Records from a dataset:
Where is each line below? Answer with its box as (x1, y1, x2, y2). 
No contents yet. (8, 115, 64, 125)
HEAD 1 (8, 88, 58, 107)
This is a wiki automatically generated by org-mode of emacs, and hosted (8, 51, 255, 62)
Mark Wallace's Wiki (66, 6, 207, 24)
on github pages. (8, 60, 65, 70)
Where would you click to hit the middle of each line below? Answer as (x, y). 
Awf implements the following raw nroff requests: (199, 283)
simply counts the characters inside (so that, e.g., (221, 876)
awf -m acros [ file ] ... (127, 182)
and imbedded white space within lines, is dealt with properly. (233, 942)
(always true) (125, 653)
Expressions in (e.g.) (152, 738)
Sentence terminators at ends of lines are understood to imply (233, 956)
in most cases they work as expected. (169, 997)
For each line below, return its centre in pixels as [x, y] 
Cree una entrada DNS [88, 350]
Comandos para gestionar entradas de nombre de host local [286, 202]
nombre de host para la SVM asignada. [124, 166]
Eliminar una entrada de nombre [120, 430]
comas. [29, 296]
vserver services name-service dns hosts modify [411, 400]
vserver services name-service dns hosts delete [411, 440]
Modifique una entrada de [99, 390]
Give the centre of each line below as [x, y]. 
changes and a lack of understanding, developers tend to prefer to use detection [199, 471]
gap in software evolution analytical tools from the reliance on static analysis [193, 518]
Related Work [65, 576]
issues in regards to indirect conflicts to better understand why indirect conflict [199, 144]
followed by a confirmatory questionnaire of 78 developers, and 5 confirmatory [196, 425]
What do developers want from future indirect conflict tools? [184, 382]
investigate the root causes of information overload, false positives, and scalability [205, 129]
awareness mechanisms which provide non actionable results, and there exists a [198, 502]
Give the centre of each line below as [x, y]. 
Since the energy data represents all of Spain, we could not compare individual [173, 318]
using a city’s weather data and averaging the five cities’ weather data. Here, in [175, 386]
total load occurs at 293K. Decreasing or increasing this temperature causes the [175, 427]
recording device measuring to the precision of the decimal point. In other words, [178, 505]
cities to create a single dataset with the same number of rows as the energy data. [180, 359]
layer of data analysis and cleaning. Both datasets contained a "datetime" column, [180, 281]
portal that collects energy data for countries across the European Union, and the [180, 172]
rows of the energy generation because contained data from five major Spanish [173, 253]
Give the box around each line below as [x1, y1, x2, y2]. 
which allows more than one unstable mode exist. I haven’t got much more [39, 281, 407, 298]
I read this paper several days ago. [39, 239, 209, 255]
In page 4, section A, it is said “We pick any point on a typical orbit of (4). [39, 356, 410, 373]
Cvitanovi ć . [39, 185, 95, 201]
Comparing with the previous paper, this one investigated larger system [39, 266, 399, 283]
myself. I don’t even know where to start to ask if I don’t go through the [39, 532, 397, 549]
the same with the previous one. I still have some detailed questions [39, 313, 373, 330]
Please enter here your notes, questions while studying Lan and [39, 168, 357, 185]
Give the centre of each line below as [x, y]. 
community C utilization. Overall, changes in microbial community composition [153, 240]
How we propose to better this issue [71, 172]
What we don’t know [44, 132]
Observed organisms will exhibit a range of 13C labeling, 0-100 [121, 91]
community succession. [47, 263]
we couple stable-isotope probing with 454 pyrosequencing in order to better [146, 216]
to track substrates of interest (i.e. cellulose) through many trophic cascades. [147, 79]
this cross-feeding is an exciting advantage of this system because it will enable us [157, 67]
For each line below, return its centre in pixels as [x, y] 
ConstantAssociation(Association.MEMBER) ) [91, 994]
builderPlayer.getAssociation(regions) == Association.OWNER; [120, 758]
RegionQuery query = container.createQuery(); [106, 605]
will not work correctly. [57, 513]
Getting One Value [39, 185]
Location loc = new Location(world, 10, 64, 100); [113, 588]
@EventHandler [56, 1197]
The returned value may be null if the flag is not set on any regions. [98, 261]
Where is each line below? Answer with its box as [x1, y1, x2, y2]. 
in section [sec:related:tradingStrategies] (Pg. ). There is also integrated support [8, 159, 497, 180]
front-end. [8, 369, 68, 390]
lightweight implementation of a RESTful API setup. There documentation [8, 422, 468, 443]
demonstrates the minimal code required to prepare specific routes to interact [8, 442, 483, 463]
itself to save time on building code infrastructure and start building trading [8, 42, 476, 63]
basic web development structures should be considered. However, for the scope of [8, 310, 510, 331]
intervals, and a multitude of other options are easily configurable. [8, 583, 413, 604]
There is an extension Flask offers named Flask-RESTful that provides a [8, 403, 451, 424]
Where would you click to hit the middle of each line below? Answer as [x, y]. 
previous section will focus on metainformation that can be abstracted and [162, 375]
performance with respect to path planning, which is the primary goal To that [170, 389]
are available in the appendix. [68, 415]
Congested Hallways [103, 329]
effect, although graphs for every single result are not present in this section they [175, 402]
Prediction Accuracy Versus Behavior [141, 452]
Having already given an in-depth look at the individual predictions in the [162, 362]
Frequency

*Exercise description*: From the very first line of the records down to the line with "recording device measuring", please write out each line exactly, including both ends and no other lines.

*Answer space*:
Where is each line below? Answer with its box as (x1, y1, x2, y2). 
No contents yet. (8, 115, 64, 125)
HEAD 1 (8, 88, 58, 107)
This is a wiki automatically generated by org-mode of emacs, and hosted (8, 51, 255, 62)
Mark Wallace's Wiki (66, 6, 207, 24)
on github pages. (8, 60, 65, 70)
Where would you click to hit the middle of each line below? Answer as (x, y). 
Awf implements the following raw nroff requests: (199, 283)
simply counts the characters inside (so that, e.g., (221, 876)
awf -m acros [ file ] ... (127, 182)
and imbedded white space within lines, is dealt with properly. (233, 942)
(always true) (125, 653)
Expressions in (e.g.) (152, 738)
Sentence terminators at ends of lines are understood to imply (233, 956)
in most cases they work as expected. (169, 997)
For each line below, return its centre in pixels as [x, y] 
Cree una entrada DNS [88, 350]
Comandos para gestionar entradas de nombre de host local [286, 202]
nombre de host para la SVM asignada. [124, 166]
Eliminar una entrada de nombre [120, 430]
comas. [29, 296]
vserver services name-service dns hosts modify [411, 400]
vserver services name-service dns hosts delete [411, 440]
Modifique una entrada de [99, 390]
Give the centre of each line below as [x, y]. 
changes and a lack of understanding, developers tend to prefer to use detection [199, 471]
gap in software evolution analytical tools from the reliance on static analysis [193, 518]
Related Work [65, 576]
issues in regards to indirect conflicts to better understand why indirect conflict [199, 144]
followed by a confirmatory questionnaire of 78 developers, and 5 confirmatory [196, 425]
What do developers want from future indirect conflict tools? [184, 382]
investigate the root causes of information overload, false positives, and scalability [205, 129]
awareness mechanisms which provide non actionable results, and there exists a [198, 502]
Give the centre of each line below as [x, y]. 
Since the energy data represents all of Spain, we could not compare individual [173, 318]
using a city’s weather data and averaging the five cities’ weather data. Here, in [175, 386]
total load occurs at 293K. Decreasing or increasing this temperature causes the [175, 427]
recording device measuring to the precision of the decimal point. In other words, [178, 505]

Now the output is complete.